Honestly, I wonder all the time what all fixed is for Faith. It’s funny, sometimes, I don’t even know what to pray for. It seems to change from hour to hour. I sometimes sneak to the chapel at the adult hospital, it’s the hospital where my dad died, and where I went to ask god, to be compassionate and take my dad peacefully, because I was worried about my step-mother and brothers.
Now when I go, I just sit there. I can never even formulate a thought or a prayer, but for some reason I feel like my prayers were answered once there, maybe they will be again. Asking god to take my dad in a peaceful way was easy, his plan for my father was clear, he was leaving us whether we liked it or not, so I felt at least he could leave us without making it any harder on those of us he was leaving. And sure enough his death was as peaceful as could be.

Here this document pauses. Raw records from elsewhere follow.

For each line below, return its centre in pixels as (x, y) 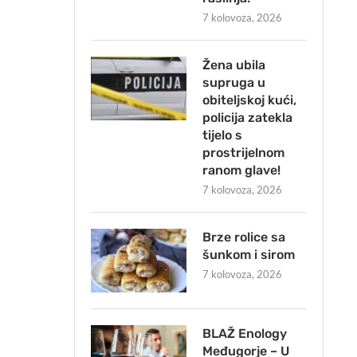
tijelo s (222, 135)
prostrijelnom (243, 153)
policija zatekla (247, 118)
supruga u (233, 83)
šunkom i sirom (248, 255)
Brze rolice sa (243, 237)
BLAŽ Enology (244, 334)
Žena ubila (233, 65)
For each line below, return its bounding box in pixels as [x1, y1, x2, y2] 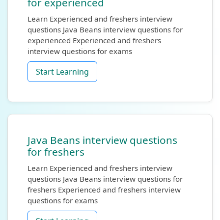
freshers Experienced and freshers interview [27, 185, 181, 194]
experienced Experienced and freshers [27, 35, 161, 45]
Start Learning [36, 66, 89, 77]
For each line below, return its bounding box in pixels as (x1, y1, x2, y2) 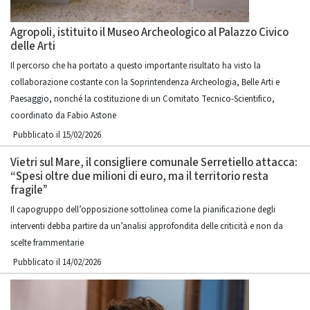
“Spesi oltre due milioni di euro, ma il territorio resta (10, 168, 268, 185)
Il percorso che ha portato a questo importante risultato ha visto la (10, 60, 261, 72)
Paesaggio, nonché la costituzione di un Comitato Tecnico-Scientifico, (10, 93, 275, 105)
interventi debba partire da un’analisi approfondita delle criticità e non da (10, 220, 283, 232)
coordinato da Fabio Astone (10, 109, 116, 122)
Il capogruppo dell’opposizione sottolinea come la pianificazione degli (10, 203, 275, 216)
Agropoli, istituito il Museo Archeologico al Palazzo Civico (10, 24, 289, 41)
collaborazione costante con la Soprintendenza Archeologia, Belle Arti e (10, 76, 280, 89)
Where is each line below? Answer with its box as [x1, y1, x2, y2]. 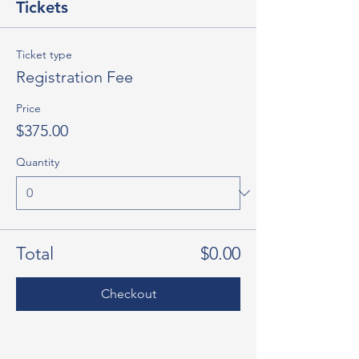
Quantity [16, 155, 59, 169]
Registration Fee [16, 67, 133, 87]
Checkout [100, 286, 156, 301]
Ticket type [16, 47, 72, 62]
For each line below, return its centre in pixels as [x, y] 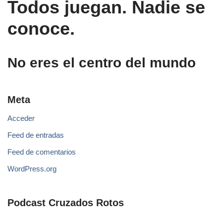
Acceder [21, 118]
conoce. [41, 29]
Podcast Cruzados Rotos [66, 203]
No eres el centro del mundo [102, 63]
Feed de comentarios [42, 152]
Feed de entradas [36, 135]
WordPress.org [32, 169]
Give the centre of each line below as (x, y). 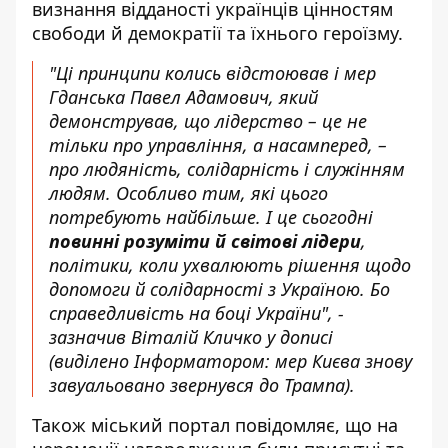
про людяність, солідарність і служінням (227, 169)
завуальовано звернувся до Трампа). (202, 385)
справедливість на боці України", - (196, 313)
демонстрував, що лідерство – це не (208, 121)
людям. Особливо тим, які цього (188, 193)
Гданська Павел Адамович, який (183, 97)
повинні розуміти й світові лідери (205, 241)
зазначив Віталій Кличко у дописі (191, 337)
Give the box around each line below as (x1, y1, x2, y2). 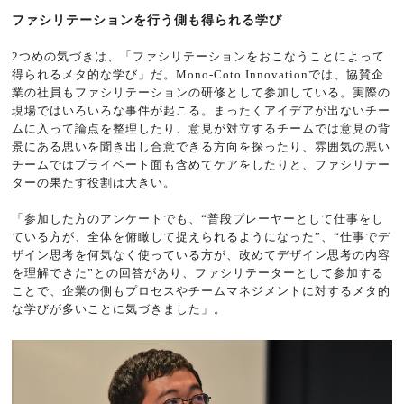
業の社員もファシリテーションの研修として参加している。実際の (12, 85, 391, 99)
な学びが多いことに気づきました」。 (12, 301, 227, 316)
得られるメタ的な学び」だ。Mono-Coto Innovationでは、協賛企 (12, 67, 385, 81)
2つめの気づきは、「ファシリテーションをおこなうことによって (12, 49, 386, 63)
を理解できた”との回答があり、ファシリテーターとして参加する (12, 265, 385, 280)
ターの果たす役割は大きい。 (12, 175, 177, 189)
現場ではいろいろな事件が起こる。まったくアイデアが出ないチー (12, 103, 391, 117)
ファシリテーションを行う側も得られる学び (12, 13, 283, 27)
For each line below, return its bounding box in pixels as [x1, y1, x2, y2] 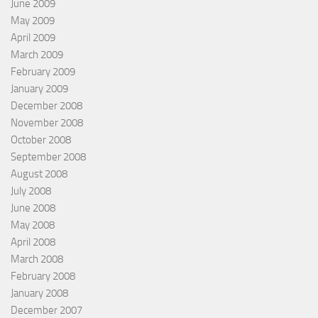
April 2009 [11, 31, 55, 45]
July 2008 [11, 185, 51, 198]
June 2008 [11, 202, 55, 215]
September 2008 [11, 150, 86, 164]
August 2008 [11, 168, 67, 181]
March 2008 [11, 253, 63, 266]
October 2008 [11, 133, 71, 147]
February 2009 [11, 65, 75, 79]
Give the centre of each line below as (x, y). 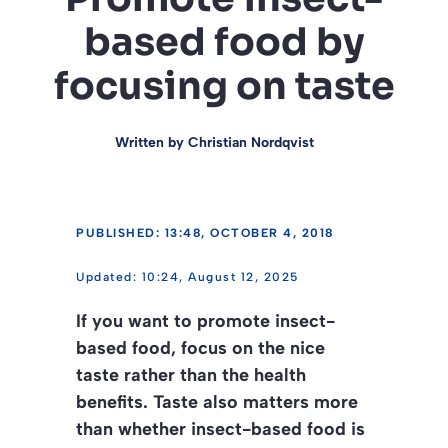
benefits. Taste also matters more (217, 401)
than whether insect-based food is (220, 428)
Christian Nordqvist (250, 142)
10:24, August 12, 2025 (220, 276)
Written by (151, 142)
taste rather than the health (191, 374)
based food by (224, 41)
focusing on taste (224, 85)
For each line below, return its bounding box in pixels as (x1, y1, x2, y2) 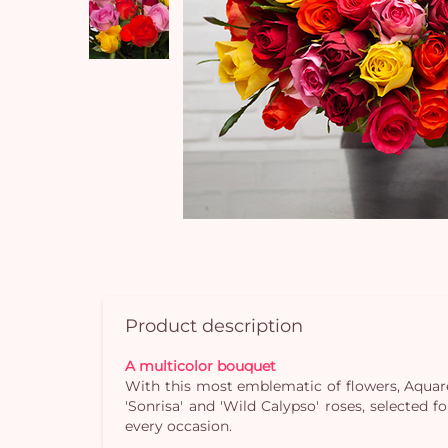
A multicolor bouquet (125, 356, 277, 375)
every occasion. (125, 416, 233, 435)
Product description (125, 313, 304, 337)
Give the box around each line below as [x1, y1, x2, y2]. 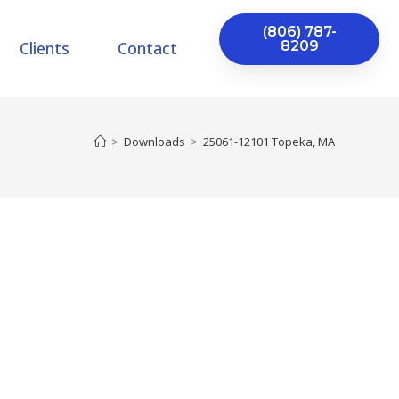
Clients [20, 37, 70, 60]
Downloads [124, 133, 185, 150]
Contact [118, 37, 178, 60]
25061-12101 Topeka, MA [203, 133, 335, 150]
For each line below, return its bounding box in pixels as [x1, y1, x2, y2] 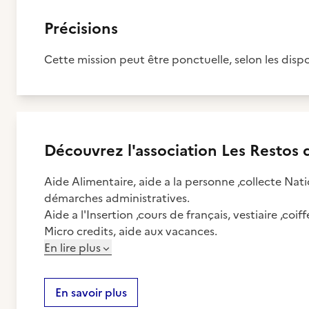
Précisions [44, 17, 118, 40]
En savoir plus [55, 284, 127, 301]
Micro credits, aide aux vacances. [44, 223, 217, 239]
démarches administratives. [44, 190, 190, 206]
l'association [128, 139, 217, 162]
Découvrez [44, 139, 128, 162]
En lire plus [44, 239, 101, 256]
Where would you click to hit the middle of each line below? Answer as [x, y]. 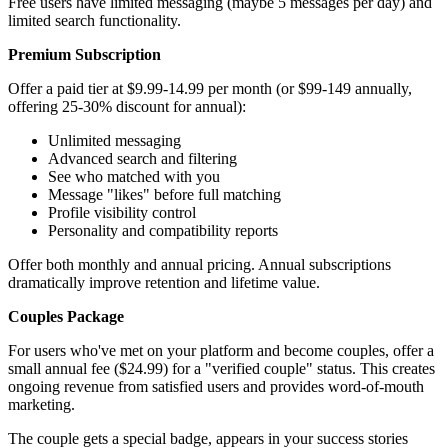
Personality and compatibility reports [163, 231]
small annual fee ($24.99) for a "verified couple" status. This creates [221, 369]
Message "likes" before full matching [164, 195]
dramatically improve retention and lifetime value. [164, 283]
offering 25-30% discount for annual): [127, 107]
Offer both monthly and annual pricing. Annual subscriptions [199, 265]
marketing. [41, 405]
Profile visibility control [122, 213]

But with Faith its different, almost as if I am afraid my prayers won’t be answered so I am afraid to speak.
Tonight, it was different. Tonight, I put my running shoes on and ran to the chapel as quickly as I could. I finally had words, maybe even a prayer, I knew exactly what I wanted to say…just 6 little words.
I am not a mother duck.
That’s all I said, and I felt like I had finally said everything I needed to say. Now, I wonder if I thought since I asked God to take my dad peacefully that I needed to make it perfectly clear, I don’t want anyone taking Faith anywhere. That I am not giving up on her. That we can handle what we’re given here together and we will do everything we need to do to make her better and by no means is there anyway I will ever give up on her or wish that my life was normal or less stressful or that I had a different kid that wasn’t sick.
I love my little duckling that’s a little bit broke in the middle, BUT I will never be a Mother Duck.